İbrahim Kavrakoğlu (Feb 24, 1941—Sep 29, 2016) was a Turkish engineer, Professor and Chairman of the Department of Industrial Engineering, Dean of the School of Engineering and Provost of Boğaziçi University.

Biography 
Ibrahim Kavrakoglu completed his doctorate at University of London after undergraduate studies Robert College in Istanbul. He returned to his alma mater as a professor. In the ensuing years, he served as Chairman of the Department of Industrial Engineering, Dean of the School of Engineering and Provost of Boğaziçi University.

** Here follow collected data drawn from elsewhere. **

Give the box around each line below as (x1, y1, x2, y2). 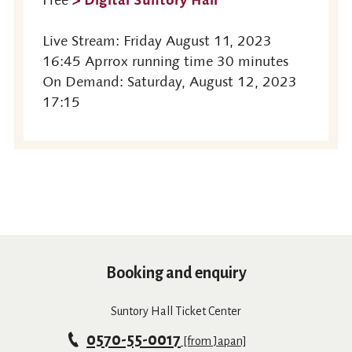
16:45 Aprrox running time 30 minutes (42, 52, 288, 70)
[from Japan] (181, 335, 247, 348)
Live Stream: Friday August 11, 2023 (42, 31, 272, 49)
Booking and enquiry (105, 264, 247, 282)
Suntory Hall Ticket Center (111, 305, 241, 318)
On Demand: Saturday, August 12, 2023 (42, 72, 297, 90)
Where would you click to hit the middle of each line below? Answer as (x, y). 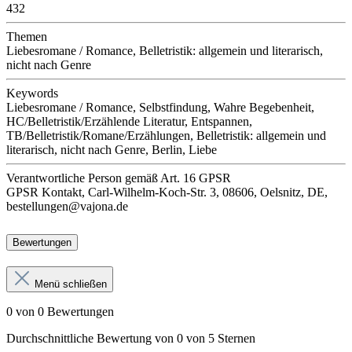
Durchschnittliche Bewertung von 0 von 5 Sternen (131, 338)
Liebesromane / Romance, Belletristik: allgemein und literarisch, (165, 50)
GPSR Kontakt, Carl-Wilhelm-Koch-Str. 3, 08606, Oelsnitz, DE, (167, 192)
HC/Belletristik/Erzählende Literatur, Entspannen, (129, 121)
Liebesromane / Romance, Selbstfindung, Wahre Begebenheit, (160, 107)
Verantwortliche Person (64, 178)
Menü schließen (71, 284)
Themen (27, 36)
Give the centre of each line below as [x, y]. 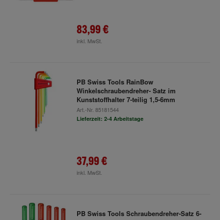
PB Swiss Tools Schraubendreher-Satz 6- [139, 213]
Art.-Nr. [86, 110]
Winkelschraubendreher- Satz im [126, 91]
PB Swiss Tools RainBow [115, 82]
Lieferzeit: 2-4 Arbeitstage [110, 119]
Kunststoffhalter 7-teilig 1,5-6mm [126, 99]
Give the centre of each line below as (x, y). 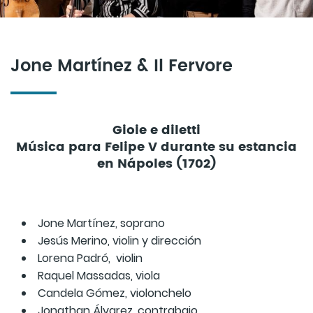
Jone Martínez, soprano (101, 224)
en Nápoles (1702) (156, 164)
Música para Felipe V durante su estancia (156, 147)
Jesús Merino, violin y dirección (119, 241)
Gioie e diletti (156, 131)
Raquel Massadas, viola (99, 276)
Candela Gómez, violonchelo (115, 293)
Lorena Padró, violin (90, 259)
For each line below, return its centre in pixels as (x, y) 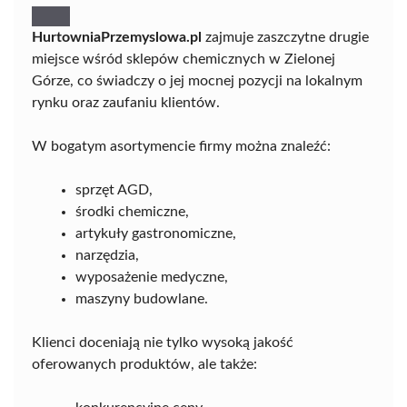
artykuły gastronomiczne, (156, 234)
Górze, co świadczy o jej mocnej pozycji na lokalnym (197, 81)
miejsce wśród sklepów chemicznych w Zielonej (184, 60)
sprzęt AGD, (114, 190)
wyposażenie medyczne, (152, 278)
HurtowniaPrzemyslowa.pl (117, 38)
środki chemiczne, (132, 212)
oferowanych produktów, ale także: (144, 365)
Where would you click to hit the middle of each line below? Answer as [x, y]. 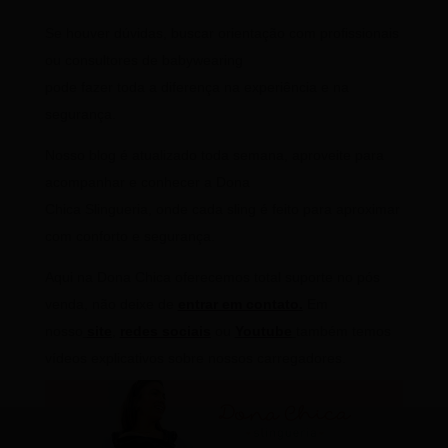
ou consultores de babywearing [143, 59]
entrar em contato [238, 303]
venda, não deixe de [111, 303]
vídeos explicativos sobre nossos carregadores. [195, 357]
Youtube [263, 330]
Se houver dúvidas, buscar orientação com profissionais [221, 32]
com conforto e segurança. [129, 235]
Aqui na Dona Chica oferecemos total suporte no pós [212, 276]
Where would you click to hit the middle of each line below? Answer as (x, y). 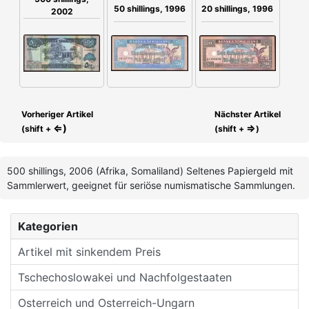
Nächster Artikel (248, 114)
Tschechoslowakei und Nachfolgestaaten (125, 278)
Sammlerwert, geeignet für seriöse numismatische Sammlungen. (151, 186)
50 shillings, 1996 (149, 9)
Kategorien (48, 227)
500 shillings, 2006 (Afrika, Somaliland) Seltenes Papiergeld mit (150, 171)
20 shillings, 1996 (238, 9)
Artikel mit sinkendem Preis (89, 252)
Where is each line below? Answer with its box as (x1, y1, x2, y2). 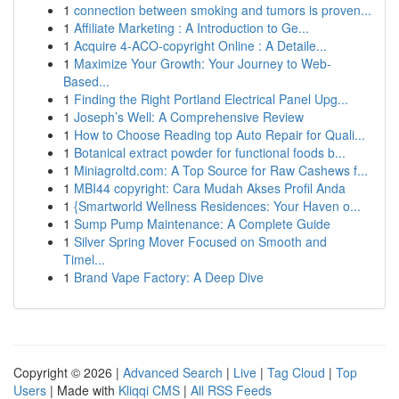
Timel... (63, 250, 105, 268)
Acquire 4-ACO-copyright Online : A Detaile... (74, 37, 327, 54)
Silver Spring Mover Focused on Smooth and (74, 232, 327, 250)
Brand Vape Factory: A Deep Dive (74, 268, 264, 286)
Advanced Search (123, 363, 223, 381)
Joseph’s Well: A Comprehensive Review (74, 108, 304, 126)
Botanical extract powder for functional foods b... (74, 143, 346, 161)
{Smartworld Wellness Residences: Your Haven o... (74, 197, 361, 215)
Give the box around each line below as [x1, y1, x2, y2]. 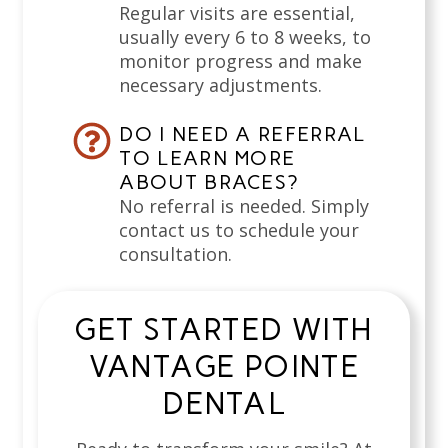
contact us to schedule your [119, 218, 360, 243]
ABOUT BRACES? [119, 170, 299, 195]
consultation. [119, 242, 233, 267]
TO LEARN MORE [119, 146, 296, 171]
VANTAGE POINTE [88, 348, 360, 386]
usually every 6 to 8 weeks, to [119, 25, 372, 50]
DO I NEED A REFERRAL [119, 122, 366, 147]
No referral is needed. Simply [119, 194, 370, 219]
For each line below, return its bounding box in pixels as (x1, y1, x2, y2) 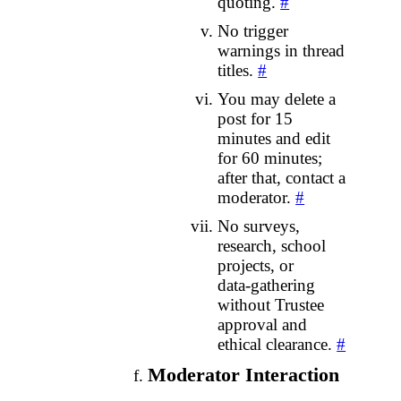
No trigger (218, 21, 289, 41)
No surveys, (218, 217, 301, 236)
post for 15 (218, 109, 294, 129)
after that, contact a (218, 168, 346, 188)
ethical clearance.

Kavrakoglu twice accepted academic posts abroad. In 1973 and 1974 he was a visiting professor at Stanford University where he both taught in the Department of Mechanical Engineering and conducted research in systems modeling. In 1981, he returned to the United States as a visiting professor at the University of California, Berkeley. With a dual appointment, he taught in the Department of Industrial Engineering and Operational Research and the department of Mechanical Engineering. He also had the opportunity to expand his research in economic policy with use of the supercomputer at Berkeley Laboratories.

He has been the initiator and director of numerous major projects including development of Turkey's first National Energy Plan, the Mass Housing Project (which led to a value-added of $45 billion while creating 1.8 million units of housing and doubling Turkey's GNP growth rate over eight years) and the Turkish Quality Movement. The Mass Housing Project won a Franz Edelman Prize by the U.S. Institute of Management Sciences in 1988. In 1990, Kavrakoglu founded the Turkish Society for Quality and has been involved in the TQM transformation of more than 50 corporations.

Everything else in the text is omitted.